What the task requires: Wherever a picture appears in the listing below, leave it out and reproduce the rest exactly.

[Opening Record set section]

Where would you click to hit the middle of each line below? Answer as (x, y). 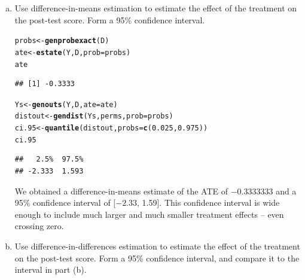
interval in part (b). (51, 270)
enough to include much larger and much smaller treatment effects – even (149, 214)
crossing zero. (39, 226)
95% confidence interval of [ (65, 203)
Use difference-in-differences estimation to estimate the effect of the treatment (157, 246)
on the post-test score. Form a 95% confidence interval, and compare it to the (157, 258)
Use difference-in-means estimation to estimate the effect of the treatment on (156, 8)
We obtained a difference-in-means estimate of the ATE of (121, 191)
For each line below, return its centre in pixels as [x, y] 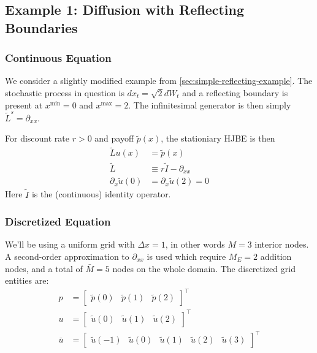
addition [276, 256]
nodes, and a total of [44, 268]
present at [24, 104]
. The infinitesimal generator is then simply [210, 104]
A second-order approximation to [67, 256]
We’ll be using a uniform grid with [70, 244]
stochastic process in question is [65, 92]
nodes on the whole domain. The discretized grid [204, 268]
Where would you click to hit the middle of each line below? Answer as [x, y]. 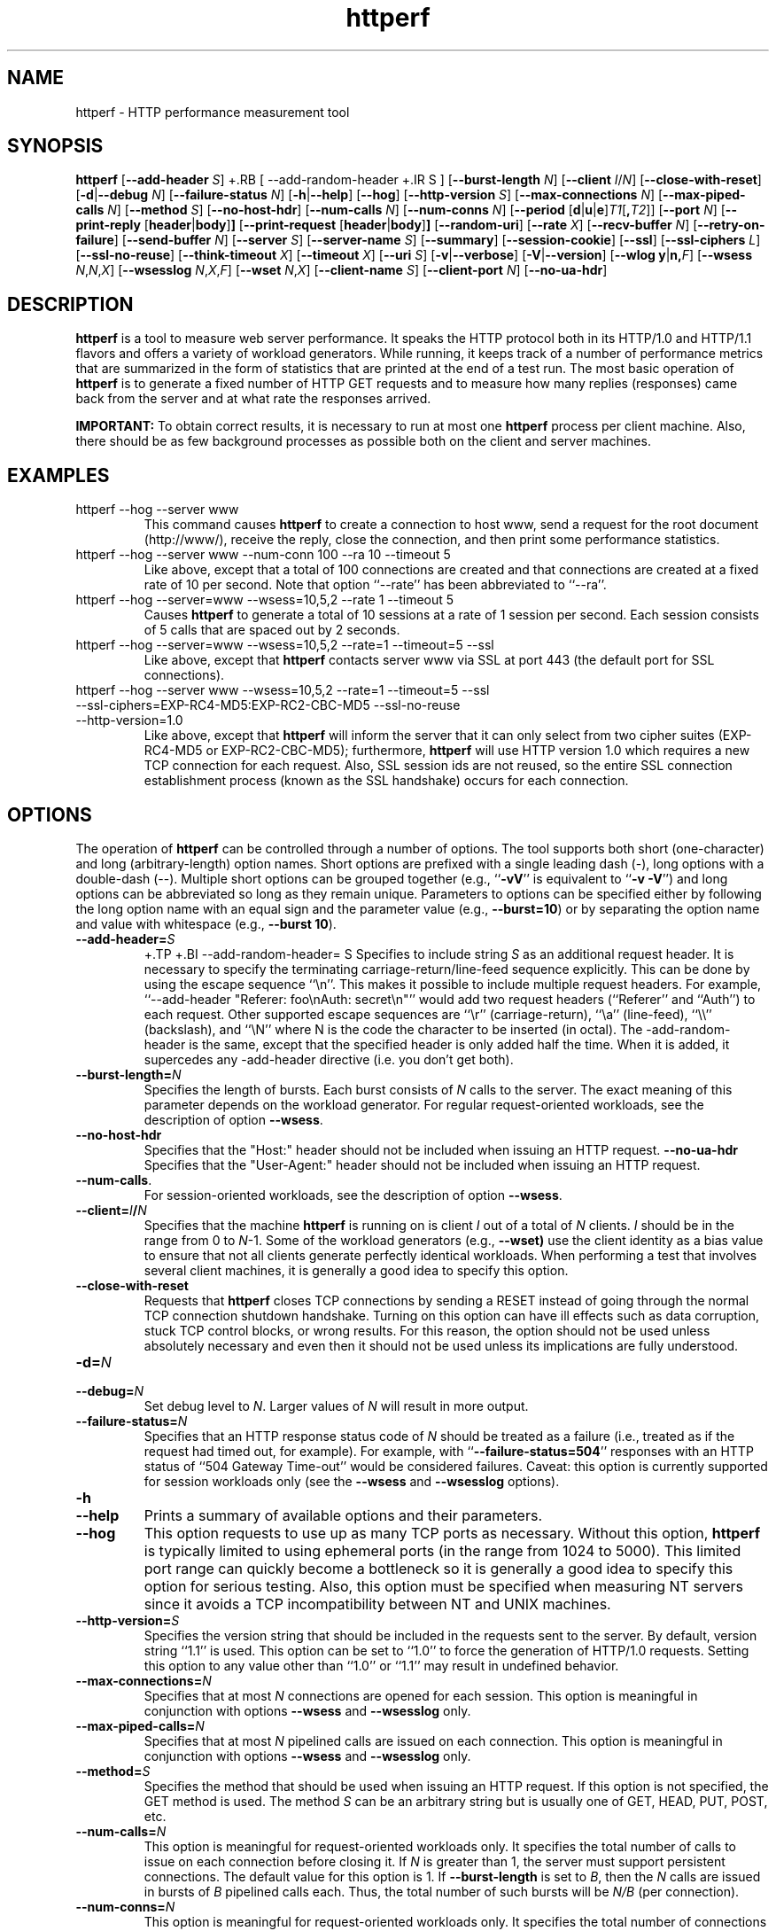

[Closing Record set section]

Solution for this exercise:
Where would you click to hit the middle of each line below? Answer as (x, y). 
interval in part (b). (51, 270)
enough to include much larger and much smaller treatment effects – even (149, 214)
crossing zero. (39, 226)
95% confidence interval of [ (65, 203)
Use difference-in-differences estimation to estimate the effect of the treatment (157, 246)
on the post-test score. Form a 95% confidence interval, and compare it to the (157, 258)
Use difference-in-means estimation to estimate the effect of the treatment on (156, 8)
We obtained a difference-in-means estimate of the ATE of (121, 191)
For each line below, return its centre in pixels as [x, y] 
addition [276, 256]
nodes, and a total of [44, 268]
present at [24, 104]
. The infinitesimal generator is then simply [210, 104]
A second-order approximation to [67, 256]
We’ll be using a uniform grid with [70, 244]
stochastic process in question is [65, 92]
nodes on the whole domain. The discretized grid [204, 268]
Where would you click to hit the middle of each line below? Answer as [x, y]. 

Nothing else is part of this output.